== AVAILABLE RECORDS ==

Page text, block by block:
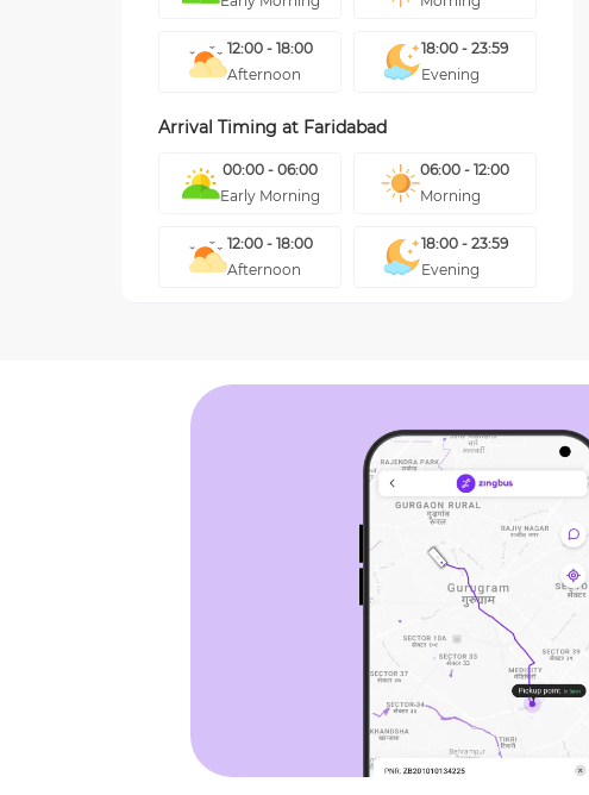
12:00 - 18:00
Afternoon
18:00 - 23:59
Evening
Arrival Timing at Faridabad
00:00 - 06:00
Early Morning
06:00 - 12:00
Morning
12:00 - 18:00
Afternoon
18:00 - 23:59
Evening
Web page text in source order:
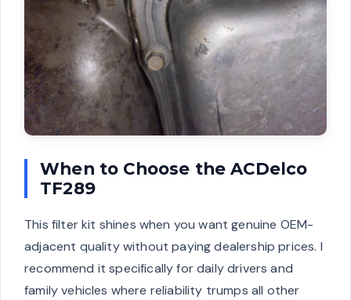
When to Choose the ACDelco
TF289
This filter kit shines when you want genuine OEM-
adjacent quality without paying dealership prices. I
recommend it specifically for daily drivers and
family vehicles where reliability trumps all other
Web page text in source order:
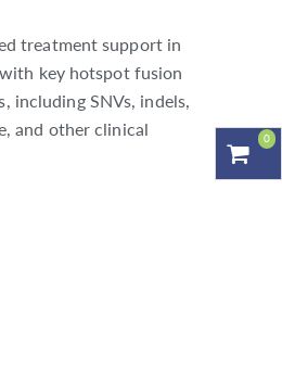
treatment support in
key hotspot fusion
including SNVs, indels,
and other clinical
0
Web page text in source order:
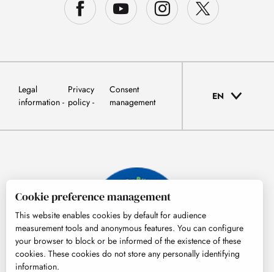
Legal
information
Privacy
policy
Consent
management
EN
Cookie preference management
This website enables cookies by default for audience
measurement tools and anonymous features. You can configure
your browser to block or be informed of the existence of these
cookies. These cookies do not store any personally identifying
information.
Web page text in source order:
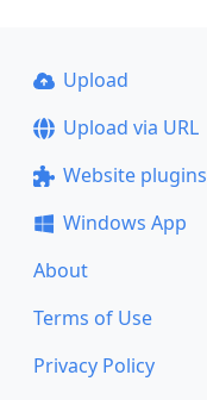
Upload
Upload via URL
Website plugins
Windows App
About
Terms of Use
Privacy Policy
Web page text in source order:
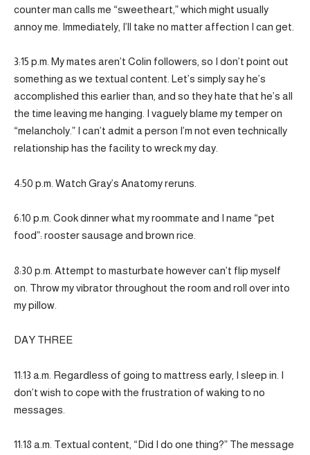
counter man calls me “sweetheart,” which might usually
annoy me. Immediately, I’ll take no matter affection I can get.
3:15 p.m. My mates aren’t Colin followers, so I don’t point out
something as we textual content. Let’s simply say he’s
accomplished this earlier than, and so they hate that he’s all
the time leaving me hanging. I vaguely blame my temper on
“melancholy.” I can’t admit a person I’m not even technically
relationship has the facility to wreck my day.
4:50 p.m. Watch Gray’s Anatomy reruns.
6:10 p.m. Cook dinner what my roommate and I name “pet
food”: rooster sausage and brown rice.
8:30 p.m. Attempt to masturbate however can’t flip myself
on. Throw my vibrator throughout the room and roll over into
my pillow.
DAY THREE
11:13 a.m. Regardless of going to mattress early, I sleep in. I
don’t wish to cope with the frustration of waking to no
messages.
11:18 a.m. Textual content, “Did I do one thing?” The message
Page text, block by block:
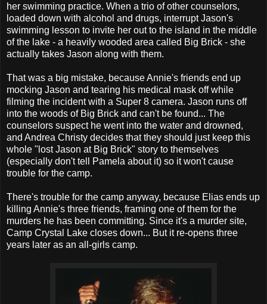
her swimming practice. When a trio of other counselors,
loaded down with alcohol and drugs, interrupt Jason's
swimming lesson to invite her out to the island in the middle
of the lake - a heavily wooded area called Big Brick - she
actually takes Jason along with them.
That was a big mistake, because Annie's friends end up
mocking Jason and tearing his medical mask off while
filming the incident with a Super 8 camera. Jason runs off
into the woods of Big Brick and can't be found... The
counselors suspect he went into the water and drowned,
and Andrea Christy decides that they should just keep this
whole "lost Jason at Big Brick" story to themselves
(especially don't tell Pamela about it) so it won't cause
trouble for the camp.
There's trouble for the camp anyway, because Elias ends up
killing Annie's three friends, framing one of them for the
murders he has been committing. Since it's a murder site,
Camp Crystal Lake closes down... But it re-opens three
years later as an all-girls camp.
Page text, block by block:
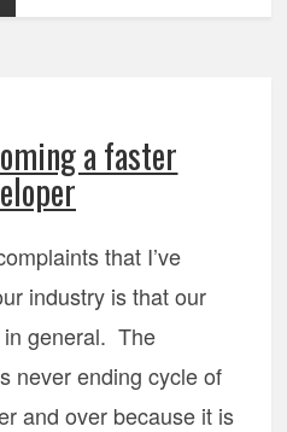
a faster
that I’ve
industry is that our
in general. The
never ending cycle of
and over because it is
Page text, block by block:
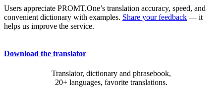
Users appreciate PROMT.One’s translation accuracy, speed, and
convenient dictionary with examples. Share your feedback — it
helps us improve the service.
Download the translator
Translator, dictionary and phrasebook,
20+ languages, favorite translations.
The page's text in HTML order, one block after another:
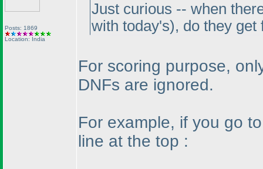
Posts: 1869
Location: India
Just curious -- when
with today's), do they get
For scoring purpose,
DNFs are ignored.
For example, if you go
line at the top :
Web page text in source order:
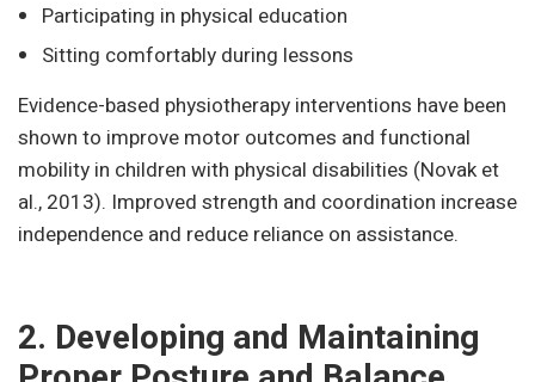
Participating in physical education
Sitting comfortably during lessons
Evidence-based physiotherapy interventions have been
shown to improve motor outcomes and functional
mobility in children with physical disabilities (Novak et
al., 2013). Improved strength and coordination increase
independence and reduce reliance on assistance.
2. Developing and Maintaining
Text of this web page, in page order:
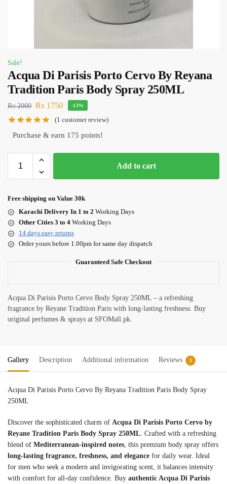
Sale!
Acqua Di Parisis Porto Cervo By Reyana
Tradition Paris Body Spray 250ML
₨2000 ₨ 1750 -13%
(1 customer review)
Purchase & earn 175 points!
Add to cart
Free shipping on Value 30k
Karachi Delivery In 1 to 2 Working Days
Other Cities 3 to 4 Working Days
14 days easy returns
Order yours before 1.00pm for same day dispatch
Guaranteed Safe Checkout
Acqua Di Parisis Porto Cervo Body Spray 250ML – a refreshing
fragrance by Reyane Tradition Paris with long-lasting freshness. Buy
original perfumes & sprays at SFOMall.pk.
Gallery Description Additional information Reviews 1
Acqua Di Parisis Porto Cervo By Reyana Tradition Paris Body Spray
250ML
Discover the sophisticated charm of Acqua Di Parisis Porto Cervo by
Reyane Tradition Paris Body Spray 250ML . Crafted with a refreshing
blend of Mediterranean-inspired notes , this premium body spray offers
long-lasting fragrance, freshness, and elegance for daily wear. Ideal
for men who seek a modern and invigorating scent, it balances intensity
with comfort for all-day confidence. Buy authentic Acqua Di Parisis

===

_YOUR TASK_. Where a picture appears, omit it; otherwise reproduce each line above from the first to the one with "swimming lesson to", inclusive.

_OUTPUT OF THE EXERCISE_.
Page text, block by block:
12:00 - 18:00
Afternoon
18:00 - 23:59
Evening
Arrival Timing at Faridabad
00:00 - 06:00
Early Morning
06:00 - 12:00
Morning
12:00 - 18:00
Afternoon
18:00 - 23:59
Evening
Web page text in source order:
When to Choose the ACDelco
TF289
This filter kit shines when you want genuine OEM-
adjacent quality without paying dealership prices. I
recommend it specifically for daily drivers and
family vehicles where reliability trumps all other
Web page text in source order:
treatment support in
key hotspot fusion
including SNVs, indels,
and other clinical
0
Web page text in source order:
Legal
information
Privacy
policy
Consent
management
EN
Cookie preference management
This website enables cookies by default for audience
measurement tools and anonymous features. You can configure
your browser to block or be informed of the existence of these
cookies. These cookies do not store any personally identifying
information.
Web page text in source order:
Upload
Upload via URL
Website plugins
Windows App
About
Terms of Use
Privacy Policy
Web page text in source order:
counter man calls me “sweetheart,” which might usually
annoy me. Immediately, I’ll take no matter affection I can get.
3:15 p.m. My mates aren’t Colin followers, so I don’t point out
something as we textual content. Let’s simply say he’s
accomplished this earlier than, and so they hate that he’s all
the time leaving me hanging. I vaguely blame my temper on
“melancholy.” I can’t admit a person I’m not even technically
relationship has the facility to wreck my day.
4:50 p.m. Watch Gray’s Anatomy reruns.
6:10 p.m. Cook dinner what my roommate and I name “pet
food”: rooster sausage and brown rice.
8:30 p.m. Attempt to masturbate however can’t flip myself
on. Throw my vibrator throughout the room and roll over into
my pillow.
DAY THREE
11:13 a.m. Regardless of going to mattress early, I sleep in. I
don’t wish to cope with the frustration of waking to no
messages.
11:18 a.m. Textual content, “Did I do one thing?” The message
Page text, block by block:
her swimming practice. When a trio of other counselors,
loaded down with alcohol and drugs, interrupt Jason's
swimming lesson to invite her out to the island in the middle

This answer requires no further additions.